Your task ▸ Repeat only the lines below that run from the line with "anleitung [42, 66]" to the line with "contact us (21, 190, 86, 208)", ends included; skip every picture.

* * *

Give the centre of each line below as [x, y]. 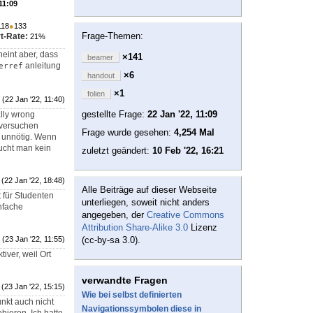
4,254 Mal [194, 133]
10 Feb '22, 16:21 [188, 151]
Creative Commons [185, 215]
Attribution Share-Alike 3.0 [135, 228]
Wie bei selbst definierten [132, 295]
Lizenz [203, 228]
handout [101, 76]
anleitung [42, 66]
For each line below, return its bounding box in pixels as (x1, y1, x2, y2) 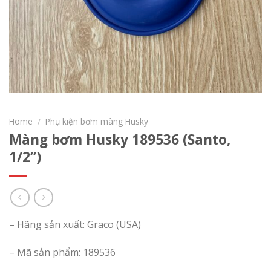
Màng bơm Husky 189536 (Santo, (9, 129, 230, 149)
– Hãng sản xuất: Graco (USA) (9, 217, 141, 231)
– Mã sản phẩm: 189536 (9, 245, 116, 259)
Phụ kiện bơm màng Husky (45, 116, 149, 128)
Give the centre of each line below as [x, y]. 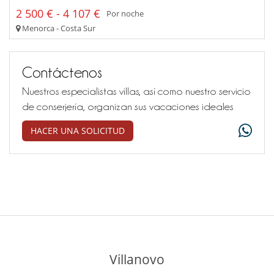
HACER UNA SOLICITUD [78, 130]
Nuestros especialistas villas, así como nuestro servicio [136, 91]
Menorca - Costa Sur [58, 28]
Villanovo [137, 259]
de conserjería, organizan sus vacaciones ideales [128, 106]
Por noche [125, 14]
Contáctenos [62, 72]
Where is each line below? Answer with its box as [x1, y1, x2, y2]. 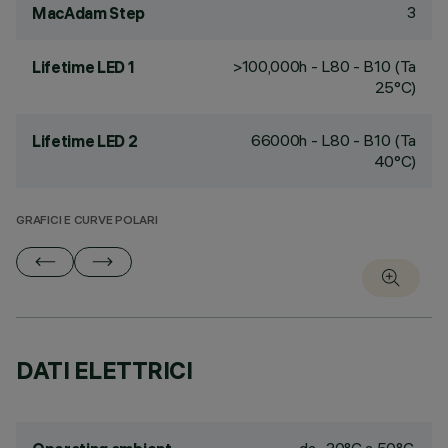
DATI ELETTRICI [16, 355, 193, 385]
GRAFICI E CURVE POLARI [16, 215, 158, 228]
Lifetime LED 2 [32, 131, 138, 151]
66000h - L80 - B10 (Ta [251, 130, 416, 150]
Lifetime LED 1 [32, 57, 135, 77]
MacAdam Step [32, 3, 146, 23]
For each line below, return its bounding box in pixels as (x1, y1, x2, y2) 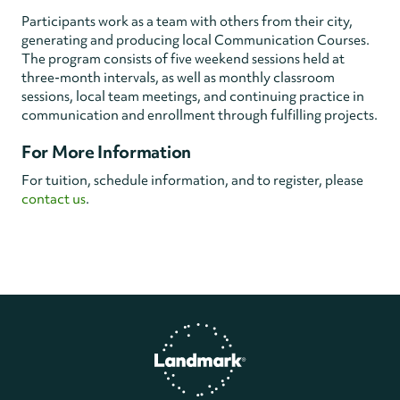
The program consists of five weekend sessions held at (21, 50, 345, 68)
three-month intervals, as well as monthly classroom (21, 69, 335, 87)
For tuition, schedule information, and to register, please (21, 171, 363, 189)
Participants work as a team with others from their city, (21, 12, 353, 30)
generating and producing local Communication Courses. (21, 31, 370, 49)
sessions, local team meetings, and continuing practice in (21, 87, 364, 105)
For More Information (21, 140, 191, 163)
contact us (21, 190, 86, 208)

* * *

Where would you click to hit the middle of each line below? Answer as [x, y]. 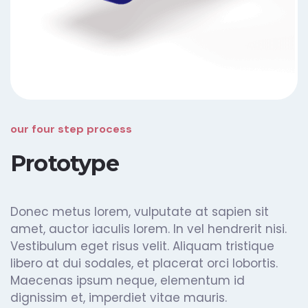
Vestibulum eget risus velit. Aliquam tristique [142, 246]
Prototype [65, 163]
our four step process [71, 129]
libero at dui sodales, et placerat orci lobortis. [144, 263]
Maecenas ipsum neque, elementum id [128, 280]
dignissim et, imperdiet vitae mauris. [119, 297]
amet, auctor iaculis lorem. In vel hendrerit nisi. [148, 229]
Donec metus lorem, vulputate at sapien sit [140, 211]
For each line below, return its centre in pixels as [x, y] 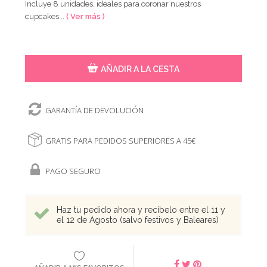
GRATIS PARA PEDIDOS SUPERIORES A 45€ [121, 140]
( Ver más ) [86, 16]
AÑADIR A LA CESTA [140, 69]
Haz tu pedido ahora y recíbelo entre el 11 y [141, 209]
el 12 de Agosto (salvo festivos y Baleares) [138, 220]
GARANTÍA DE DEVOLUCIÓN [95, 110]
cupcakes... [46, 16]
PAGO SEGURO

* * *

Response area ▸
anleitung [42, 66]
For each line below, return its bounding box in pixels as (x1, y1, x2, y2) 
Màng bơm Husky 189536 (Santo, (9, 129, 230, 149)
– Hãng sản xuất: Graco (USA) (9, 217, 141, 231)
– Mã sản phẩm: 189536 (9, 245, 116, 259)
Phụ kiện bơm màng Husky (45, 116, 149, 128)
Give the centre of each line below as [x, y]. 
HACER UNA SOLICITUD [78, 130]
Nuestros especialistas villas, así como nuestro servicio [136, 91]
Menorca - Costa Sur [58, 28]
Villanovo [137, 259]
de conserjería, organizan sus vacaciones ideales [128, 106]
Por noche [125, 14]
Contáctenos [62, 72]
Where is each line below? Answer with its box as [x1, y1, x2, y2]. 
DATI ELETTRICI [16, 355, 193, 385]
GRAFICI E CURVE POLARI [16, 215, 158, 228]
Lifetime LED 2 [32, 131, 138, 151]
66000h - L80 - B10 (Ta [251, 130, 416, 150]
Lifetime LED 1 [32, 57, 135, 77]
MacAdam Step [32, 3, 146, 23]
For each line below, return its bounding box in pixels as (x1, y1, x2, y2) 
The program consists of five weekend sessions held at (21, 50, 345, 68)
three-month intervals, as well as monthly classroom (21, 69, 335, 87)
For tuition, schedule information, and to register, please (21, 171, 363, 189)
Participants work as a team with others from their city, (21, 12, 353, 30)
generating and producing local Communication Courses. (21, 31, 370, 49)
sessions, local team meetings, and continuing practice in (21, 87, 364, 105)
For More Information (21, 140, 191, 163)
contact us (21, 190, 86, 208)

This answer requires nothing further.